Would it be sufficient to apply

planet updates on the filtered planet file and filter again?
planet updates on filtered extracts and filter again?

This would have a significant positive performance impact:

applying planet update + filter on 8GB filtered planet file rather than 80GB planet file + filter (disk speed seems to be the limit here)
applying extract update + filter whenever an analysis has to be started

It would also change my strategy on updates, filters, extracts, …

download a complete planet.osm.pbf once a week, whenever a new one is available
- download during lazy hours of PTNA: 1:15PM - 6:30PM CEST - between “Alaska” UTC-09 and “Australia” UTC+9:30
work with updates+filters on filtered planet file for the rest of the week

There’s also some more news on “Missing data …” for MPs outside the poly area (mainly platforms in train stations)

add those stations to the poly-file
- some initial configuration effort, but amount known beforehand and then mostly “done and dusted”

Edit: add links to logs
Planet update, filter and extract Africa and Europe
Start analysis for UTC+01
Start analysis for DE-NW-VRR

lonvia · July 30, 2024, 8:20am

The problem with updates on filtered planets are usually with dependent objects.

Example: somebody adds an existing highway to a route relation. The modified route relation will show up in the diff. The highway will not be there because it has not changed. When you apply the diff to your filtered planet, some data is now missing.

You can mitigate the issue somewhat by making sure that all ways that could ever be in a route relation will be in your planet but there will be always corner cases because mappers will find and map the one use-case you haven’t considered.
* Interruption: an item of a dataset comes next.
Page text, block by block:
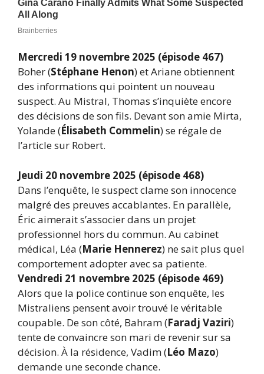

There are similar problems when you need the geometries of ways. See my example in this issue.

ToniE · July 30, 2024, 8:26am

Thanks, understood. I haven’t considered these cases yet:

add existing node to way, relation
add existing way to relation
add existing relation to relation

A not so polite version from SW design: “You can’t make things fool-proof because fools are so ingenious!”